WHAT TO PRODUCE: Wherever a line of the data contains "laminate", copy that line.

---------- SOURCE DATA ----------

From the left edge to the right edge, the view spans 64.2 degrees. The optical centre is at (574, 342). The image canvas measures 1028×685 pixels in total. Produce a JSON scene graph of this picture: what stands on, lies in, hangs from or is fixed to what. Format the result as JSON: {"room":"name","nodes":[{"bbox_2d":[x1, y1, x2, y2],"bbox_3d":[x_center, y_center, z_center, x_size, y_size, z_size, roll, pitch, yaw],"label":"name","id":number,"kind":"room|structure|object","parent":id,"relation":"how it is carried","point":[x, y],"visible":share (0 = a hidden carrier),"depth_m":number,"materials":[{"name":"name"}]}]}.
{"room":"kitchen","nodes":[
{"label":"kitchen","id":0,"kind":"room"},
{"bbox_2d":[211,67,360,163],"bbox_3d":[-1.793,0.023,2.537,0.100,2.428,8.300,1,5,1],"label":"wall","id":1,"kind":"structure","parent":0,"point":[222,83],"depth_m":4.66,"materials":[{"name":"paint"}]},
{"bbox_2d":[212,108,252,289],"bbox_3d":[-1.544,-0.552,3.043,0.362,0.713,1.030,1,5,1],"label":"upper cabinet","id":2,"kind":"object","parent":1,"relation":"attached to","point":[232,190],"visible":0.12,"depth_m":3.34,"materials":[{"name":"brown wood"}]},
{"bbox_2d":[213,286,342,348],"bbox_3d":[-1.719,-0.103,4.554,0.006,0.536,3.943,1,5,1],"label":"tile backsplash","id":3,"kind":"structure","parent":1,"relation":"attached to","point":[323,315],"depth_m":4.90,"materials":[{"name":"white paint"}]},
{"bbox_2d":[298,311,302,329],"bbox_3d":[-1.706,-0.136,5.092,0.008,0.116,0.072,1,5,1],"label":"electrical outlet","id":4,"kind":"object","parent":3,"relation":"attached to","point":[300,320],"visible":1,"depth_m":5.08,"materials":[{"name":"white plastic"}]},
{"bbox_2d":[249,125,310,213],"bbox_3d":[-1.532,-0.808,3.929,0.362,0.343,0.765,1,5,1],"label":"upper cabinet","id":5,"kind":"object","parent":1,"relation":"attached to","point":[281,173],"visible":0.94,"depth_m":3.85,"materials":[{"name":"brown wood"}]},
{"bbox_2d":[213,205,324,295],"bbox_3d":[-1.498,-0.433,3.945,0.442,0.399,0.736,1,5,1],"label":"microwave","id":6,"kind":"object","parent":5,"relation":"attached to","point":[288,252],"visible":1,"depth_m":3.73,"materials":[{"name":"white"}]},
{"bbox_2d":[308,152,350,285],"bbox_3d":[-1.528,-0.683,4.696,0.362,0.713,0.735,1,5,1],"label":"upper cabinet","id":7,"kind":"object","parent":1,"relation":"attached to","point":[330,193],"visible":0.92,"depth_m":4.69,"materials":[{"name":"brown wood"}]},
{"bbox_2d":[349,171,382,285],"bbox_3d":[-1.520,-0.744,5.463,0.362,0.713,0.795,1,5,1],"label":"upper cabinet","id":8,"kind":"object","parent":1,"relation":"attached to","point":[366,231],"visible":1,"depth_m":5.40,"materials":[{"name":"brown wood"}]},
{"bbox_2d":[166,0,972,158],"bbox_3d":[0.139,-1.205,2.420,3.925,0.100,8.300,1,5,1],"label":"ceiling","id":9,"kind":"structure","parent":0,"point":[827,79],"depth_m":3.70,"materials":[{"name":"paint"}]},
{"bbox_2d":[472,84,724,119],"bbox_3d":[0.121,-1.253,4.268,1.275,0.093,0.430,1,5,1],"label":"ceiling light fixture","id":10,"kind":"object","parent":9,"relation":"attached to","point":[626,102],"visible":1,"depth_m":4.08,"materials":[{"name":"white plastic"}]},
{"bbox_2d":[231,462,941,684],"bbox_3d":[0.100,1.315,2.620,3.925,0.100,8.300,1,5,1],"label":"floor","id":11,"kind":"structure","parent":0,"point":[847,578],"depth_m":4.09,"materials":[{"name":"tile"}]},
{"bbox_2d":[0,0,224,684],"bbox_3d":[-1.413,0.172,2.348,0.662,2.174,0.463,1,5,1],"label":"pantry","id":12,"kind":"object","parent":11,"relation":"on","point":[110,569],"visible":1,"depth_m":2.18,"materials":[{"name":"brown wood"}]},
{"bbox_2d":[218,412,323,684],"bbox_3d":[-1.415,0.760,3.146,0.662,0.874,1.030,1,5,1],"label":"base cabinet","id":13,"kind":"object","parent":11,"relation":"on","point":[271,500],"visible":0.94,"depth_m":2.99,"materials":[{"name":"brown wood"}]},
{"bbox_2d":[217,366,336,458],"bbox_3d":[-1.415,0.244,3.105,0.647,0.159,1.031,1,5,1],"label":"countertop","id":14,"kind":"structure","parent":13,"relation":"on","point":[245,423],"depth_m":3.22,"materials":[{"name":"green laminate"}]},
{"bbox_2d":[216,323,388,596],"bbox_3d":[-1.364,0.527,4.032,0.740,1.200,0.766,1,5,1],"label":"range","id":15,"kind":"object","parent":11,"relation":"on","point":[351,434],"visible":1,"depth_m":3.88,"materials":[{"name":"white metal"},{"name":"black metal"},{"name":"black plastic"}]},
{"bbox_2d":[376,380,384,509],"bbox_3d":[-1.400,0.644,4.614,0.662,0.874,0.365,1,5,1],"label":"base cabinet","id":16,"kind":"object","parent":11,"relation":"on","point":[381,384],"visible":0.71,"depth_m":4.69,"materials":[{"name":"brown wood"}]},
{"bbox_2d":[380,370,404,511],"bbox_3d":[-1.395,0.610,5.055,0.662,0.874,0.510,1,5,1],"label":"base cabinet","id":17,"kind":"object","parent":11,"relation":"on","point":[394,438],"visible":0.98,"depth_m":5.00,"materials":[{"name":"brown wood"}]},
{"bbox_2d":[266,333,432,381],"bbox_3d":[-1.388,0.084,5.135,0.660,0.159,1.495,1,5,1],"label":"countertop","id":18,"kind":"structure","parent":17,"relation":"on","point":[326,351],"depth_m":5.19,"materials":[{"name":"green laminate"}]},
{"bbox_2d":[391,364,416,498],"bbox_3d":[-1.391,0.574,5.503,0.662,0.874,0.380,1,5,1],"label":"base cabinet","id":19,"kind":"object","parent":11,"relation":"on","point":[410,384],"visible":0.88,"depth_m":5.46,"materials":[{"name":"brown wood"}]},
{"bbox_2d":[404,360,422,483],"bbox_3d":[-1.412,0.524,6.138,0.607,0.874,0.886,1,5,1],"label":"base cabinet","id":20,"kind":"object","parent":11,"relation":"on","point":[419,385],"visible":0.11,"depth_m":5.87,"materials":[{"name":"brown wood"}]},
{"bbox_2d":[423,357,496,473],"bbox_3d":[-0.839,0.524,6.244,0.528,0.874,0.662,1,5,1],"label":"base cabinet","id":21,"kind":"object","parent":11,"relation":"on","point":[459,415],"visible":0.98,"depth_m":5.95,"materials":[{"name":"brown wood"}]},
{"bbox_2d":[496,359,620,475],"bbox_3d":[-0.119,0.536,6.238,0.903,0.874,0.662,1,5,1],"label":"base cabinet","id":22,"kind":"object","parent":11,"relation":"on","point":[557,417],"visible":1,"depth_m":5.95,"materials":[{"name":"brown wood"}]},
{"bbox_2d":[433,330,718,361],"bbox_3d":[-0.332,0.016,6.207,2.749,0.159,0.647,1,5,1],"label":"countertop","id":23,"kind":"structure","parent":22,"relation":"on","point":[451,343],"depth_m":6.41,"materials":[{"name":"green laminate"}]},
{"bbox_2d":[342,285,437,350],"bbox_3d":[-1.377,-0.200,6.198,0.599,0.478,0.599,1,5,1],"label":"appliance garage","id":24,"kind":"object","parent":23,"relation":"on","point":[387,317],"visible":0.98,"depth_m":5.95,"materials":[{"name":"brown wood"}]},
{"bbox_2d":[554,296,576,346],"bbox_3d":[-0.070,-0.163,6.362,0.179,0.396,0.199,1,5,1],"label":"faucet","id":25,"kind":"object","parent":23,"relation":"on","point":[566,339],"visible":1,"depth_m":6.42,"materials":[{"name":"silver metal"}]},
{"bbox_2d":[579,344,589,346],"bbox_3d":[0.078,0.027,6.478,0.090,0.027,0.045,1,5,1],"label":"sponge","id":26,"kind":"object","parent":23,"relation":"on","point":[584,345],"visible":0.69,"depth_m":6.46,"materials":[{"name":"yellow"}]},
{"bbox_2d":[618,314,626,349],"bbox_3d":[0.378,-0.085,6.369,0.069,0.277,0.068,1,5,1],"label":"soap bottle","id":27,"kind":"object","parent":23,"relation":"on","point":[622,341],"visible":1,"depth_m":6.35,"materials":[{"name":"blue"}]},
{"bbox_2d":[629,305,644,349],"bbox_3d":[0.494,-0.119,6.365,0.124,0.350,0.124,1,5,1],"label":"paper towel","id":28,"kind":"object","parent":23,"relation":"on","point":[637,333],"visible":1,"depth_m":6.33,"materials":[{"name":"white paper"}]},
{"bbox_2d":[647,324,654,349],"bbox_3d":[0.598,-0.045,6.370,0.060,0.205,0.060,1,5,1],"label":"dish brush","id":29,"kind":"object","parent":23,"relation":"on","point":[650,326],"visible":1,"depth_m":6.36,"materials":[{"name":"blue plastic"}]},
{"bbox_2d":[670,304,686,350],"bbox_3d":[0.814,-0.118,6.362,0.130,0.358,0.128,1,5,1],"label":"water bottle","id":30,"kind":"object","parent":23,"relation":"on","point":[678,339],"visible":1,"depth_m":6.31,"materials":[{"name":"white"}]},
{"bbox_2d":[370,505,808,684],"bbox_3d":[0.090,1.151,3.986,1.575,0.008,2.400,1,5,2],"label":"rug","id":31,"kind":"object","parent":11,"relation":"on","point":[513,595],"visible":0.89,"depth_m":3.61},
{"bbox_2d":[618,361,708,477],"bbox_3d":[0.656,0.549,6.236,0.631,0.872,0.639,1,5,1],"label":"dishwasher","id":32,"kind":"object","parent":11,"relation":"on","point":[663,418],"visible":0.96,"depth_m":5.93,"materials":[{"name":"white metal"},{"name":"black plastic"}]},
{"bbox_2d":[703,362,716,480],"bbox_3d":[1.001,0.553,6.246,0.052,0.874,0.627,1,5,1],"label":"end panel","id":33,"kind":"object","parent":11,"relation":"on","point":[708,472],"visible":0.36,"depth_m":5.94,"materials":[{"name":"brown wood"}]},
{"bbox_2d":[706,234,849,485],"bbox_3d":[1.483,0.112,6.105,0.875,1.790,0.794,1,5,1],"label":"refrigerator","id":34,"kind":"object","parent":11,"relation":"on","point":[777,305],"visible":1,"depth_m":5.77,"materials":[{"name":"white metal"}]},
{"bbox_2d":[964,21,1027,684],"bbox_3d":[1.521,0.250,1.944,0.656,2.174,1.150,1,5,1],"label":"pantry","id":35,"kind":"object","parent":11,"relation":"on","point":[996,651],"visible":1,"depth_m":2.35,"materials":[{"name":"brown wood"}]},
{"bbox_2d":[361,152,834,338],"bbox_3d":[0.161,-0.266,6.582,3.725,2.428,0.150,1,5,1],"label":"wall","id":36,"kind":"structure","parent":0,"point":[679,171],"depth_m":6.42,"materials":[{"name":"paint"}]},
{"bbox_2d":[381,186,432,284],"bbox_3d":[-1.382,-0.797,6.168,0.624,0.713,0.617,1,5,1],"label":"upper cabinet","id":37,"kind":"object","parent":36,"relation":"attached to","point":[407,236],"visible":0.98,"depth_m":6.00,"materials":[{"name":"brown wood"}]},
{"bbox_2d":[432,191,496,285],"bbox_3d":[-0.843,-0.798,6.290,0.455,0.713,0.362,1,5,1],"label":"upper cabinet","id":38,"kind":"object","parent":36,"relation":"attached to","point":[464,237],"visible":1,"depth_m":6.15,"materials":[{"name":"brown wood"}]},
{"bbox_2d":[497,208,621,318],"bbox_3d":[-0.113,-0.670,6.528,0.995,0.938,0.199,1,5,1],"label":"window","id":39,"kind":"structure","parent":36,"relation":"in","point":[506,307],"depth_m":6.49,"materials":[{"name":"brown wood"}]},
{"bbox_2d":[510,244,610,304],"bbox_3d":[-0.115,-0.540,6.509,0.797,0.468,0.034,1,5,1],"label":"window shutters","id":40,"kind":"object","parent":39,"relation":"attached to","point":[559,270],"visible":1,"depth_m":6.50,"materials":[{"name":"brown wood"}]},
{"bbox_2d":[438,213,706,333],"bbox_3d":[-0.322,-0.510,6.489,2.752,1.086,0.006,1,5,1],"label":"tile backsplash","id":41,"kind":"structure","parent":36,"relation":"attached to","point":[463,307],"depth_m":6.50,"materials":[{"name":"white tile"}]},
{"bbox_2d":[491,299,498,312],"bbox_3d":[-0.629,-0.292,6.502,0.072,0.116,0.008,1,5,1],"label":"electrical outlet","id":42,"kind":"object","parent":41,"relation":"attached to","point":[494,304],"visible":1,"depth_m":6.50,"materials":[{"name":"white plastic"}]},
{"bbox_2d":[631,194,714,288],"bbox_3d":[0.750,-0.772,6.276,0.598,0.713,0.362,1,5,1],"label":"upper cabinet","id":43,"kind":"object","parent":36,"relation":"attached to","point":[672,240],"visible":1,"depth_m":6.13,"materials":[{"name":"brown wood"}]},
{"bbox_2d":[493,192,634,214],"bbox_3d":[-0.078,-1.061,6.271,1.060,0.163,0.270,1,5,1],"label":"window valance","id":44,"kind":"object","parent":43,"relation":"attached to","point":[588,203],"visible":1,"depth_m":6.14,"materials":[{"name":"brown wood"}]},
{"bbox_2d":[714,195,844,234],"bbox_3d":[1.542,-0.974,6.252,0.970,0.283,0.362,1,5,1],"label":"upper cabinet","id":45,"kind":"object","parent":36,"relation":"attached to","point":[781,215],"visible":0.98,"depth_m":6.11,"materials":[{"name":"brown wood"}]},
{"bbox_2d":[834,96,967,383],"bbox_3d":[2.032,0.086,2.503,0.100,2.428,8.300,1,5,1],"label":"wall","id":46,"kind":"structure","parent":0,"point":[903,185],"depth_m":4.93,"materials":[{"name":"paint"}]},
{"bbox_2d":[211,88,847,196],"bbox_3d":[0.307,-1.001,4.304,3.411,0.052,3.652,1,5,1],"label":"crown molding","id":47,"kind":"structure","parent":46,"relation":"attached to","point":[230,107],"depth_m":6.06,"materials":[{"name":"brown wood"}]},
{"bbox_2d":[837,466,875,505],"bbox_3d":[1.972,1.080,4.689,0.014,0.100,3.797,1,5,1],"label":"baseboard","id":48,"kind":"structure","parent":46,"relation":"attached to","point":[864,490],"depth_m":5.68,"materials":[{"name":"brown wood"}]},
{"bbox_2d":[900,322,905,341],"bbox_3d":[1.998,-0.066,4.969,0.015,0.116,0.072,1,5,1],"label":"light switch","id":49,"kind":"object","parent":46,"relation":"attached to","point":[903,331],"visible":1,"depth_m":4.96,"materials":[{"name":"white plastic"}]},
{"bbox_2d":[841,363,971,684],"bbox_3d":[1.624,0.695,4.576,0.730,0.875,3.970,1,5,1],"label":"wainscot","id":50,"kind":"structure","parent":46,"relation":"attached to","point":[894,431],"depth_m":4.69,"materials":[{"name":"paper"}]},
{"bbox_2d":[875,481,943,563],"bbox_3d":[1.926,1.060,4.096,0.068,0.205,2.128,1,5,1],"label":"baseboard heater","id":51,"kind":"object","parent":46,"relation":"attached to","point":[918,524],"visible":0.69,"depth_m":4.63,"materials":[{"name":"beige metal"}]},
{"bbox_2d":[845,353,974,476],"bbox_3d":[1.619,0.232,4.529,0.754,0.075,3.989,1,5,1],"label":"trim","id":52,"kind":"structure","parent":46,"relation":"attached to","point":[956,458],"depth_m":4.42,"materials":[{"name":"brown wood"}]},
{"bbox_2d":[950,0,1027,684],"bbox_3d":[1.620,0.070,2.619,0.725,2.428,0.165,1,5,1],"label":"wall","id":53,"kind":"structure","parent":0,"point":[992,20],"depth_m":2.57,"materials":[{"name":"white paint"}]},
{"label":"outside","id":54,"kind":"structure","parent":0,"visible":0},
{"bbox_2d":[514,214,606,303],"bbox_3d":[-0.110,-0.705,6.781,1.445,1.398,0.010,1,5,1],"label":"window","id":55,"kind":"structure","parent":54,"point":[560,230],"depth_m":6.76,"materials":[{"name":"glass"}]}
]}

----------

SOLUTION TO THIS TASK:
{"bbox_2d":[217,366,336,458],"bbox_3d":[-1.415,0.244,3.105,0.647,0.159,1.031,1,5,1],"label":"countertop","id":14,"kind":"structure","parent":13,"relation":"on","point":[245,423],"depth_m":3.22,"materials":[{"name":"green laminate"}]},
{"bbox_2d":[266,333,432,381],"bbox_3d":[-1.388,0.084,5.135,0.660,0.159,1.495,1,5,1],"label":"countertop","id":18,"kind":"structure","parent":17,"relation":"on","point":[326,351],"depth_m":5.19,"materials":[{"name":"green laminate"}]},
{"bbox_2d":[433,330,718,361],"bbox_3d":[-0.332,0.016,6.207,2.749,0.159,0.647,1,5,1],"label":"countertop","id":23,"kind":"structure","parent":22,"relation":"on","point":[451,343],"depth_m":6.41,"materials":[{"name":"green laminate"}]},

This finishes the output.